Tenant isolation is not one mechanism; it is three independent ones, because any single layer is one mistake from a breach. Layer one is the partition key: org_id leads every primary key, so a tenant's rows are physically grouped and a per-tenant query cap can throttle a runaway scan without touching the cluster. Layer two is the index: every composite index begins with org_id, so the planner cannot accidentally choose a cross-tenant scan. Layer three is the row-level security policy — the database itself appends the tenant filter to every query, so an engineer with raw SQL access still cannot read another org without going through the API that binds the session variable.

DDL · THE WALL — LAYER 3, ROW-LEVEL SECURITY
-- The application binds the tenant per session: SET app.current_org = :org. -- Then the database FORCES the filter onto every statement — SELECT, -- UPDATE, DELETE — so a forgotten WHERE clause cannot leak a row. ALTER TABLE dim_account ENABLE ROW LEVEL SECURITY; ALTER TABLE dim_account FORCE ROW LEVEL SECURITY; -- applies even to table owner CREATE POLICY tenant_isolation ON dim_account USING (org_id = current_setting('app.current_org')::bigint) WITH CHECK (org_id = current_setting('app.current_org')::bigint); -- USING guards reads; WITH CHECK guards writes — you cannot INSERT a row -- into another tenant any more than you can SELECT one. Same policy shape -- is applied verbatim to every fact and dimension in the schema.

The pipeline — stage changes as an append-only fact

The cardinal modeling sin here is a current_stage column on the opportunity. It is lossy: the moment a deal moves from Negotiation to Closed-Won, the fact that it spent nineteen days in Negotiation is gone, and with it every velocity and conversion metric. Instead, every stage transition is an immutable row. Current stage is the latest event; time-in-stage is the gap to the next event; conversion is a count by stage. One append-only table is the single source of truth for everything pipeline.

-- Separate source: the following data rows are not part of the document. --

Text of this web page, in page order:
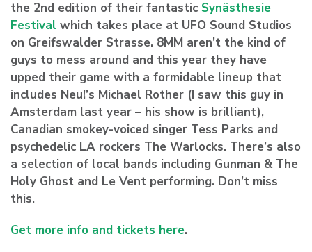
the 2nd edition of their fantastic Synästhesie
Festival which takes place at UFO Sound Studios
on Greifswalder Strasse. 8MM aren’t the kind of
guys to mess around and this year they have
upped their game with a formidable lineup that
includes Neu!’s Michael Rother (I saw this guy in
Amsterdam last year – his show is brilliant),
Canadian smokey-voiced singer Tess Parks and
psychedelic LA rockers The Warlocks. There’s also
a selection of local bands including Gunman & The
Holy Ghost and Le Vent performing. Don’t miss
this.
Get more info and tickets here.

DDL · THE PIPELINE SPINE — STAGE-CHANGE FACT
CREATE TABLE fct_opportunity_stage_change ( org_id BIGINT NOT NULL, -- the wall rides every fact too event_id BIGINT NOT NULL, opp_id BIGINT NOT NULL, account_id BIGINT NOT NULL, stage TEXT NOT NULL, -- prospecting → … → closed_won/lost entered_at TIMESTAMPTZ NOT NULL, owner_id BIGINT NOT NULL, forecast_amount NUMERIC(16,2) NOT NULL, PRIMARY KEY (org_id, opp_id, entered_at) -- ⚠ There is NO current_stage column anywhere. Latest event wins. ); CREATE INDEX idx_stage_opp ON fct_opportunity_stage_change (org_id, opp_id, entered_at DESC); -- The daily snapshot that survives renewals and downgrades — one row per -- (account × day), the substrate the hierarchical rollup sums over. CREATE TABLE fct_account_arr_snapshot ( org_id BIGINT NOT NULL, account_id BIGINT NOT NULL, snapshot_date DATE NOT NULL, arr_usd NUMERIC(16,2) NOT NULL, plan_tier TEXT NOT NULL, days_until_renewal SMALLINT NOT NULL, PRIMARY KEY (org_id, account_id, snapshot_date) );

And the bridge — record sharing, the many-to-many that powers "share this deal with my manager." Opportunity Y is owned by rep A but visible to manager B and VP C; that visibility is modeled as bridge_account_user_access(org_id, account_id, user_id, permission_level, granted_via), and the rows are generated by a daily job that cascades up the role hierarchy. The granted_via column records whether access came from ownership, a role rule, or a sharing rule — so a permission can be revoked precisely when its source disappears.


§ 04 — THE INVARIANTorg_id rides every query, or the query fails

The whole correctness of this system lives in one rule about access: no statement reaches a row without proving its tenant. Not by convention, not by a code-review checklist — by a database policy that rewrites every query to carry the filter, so the only way to read a row is to already be inside the right org.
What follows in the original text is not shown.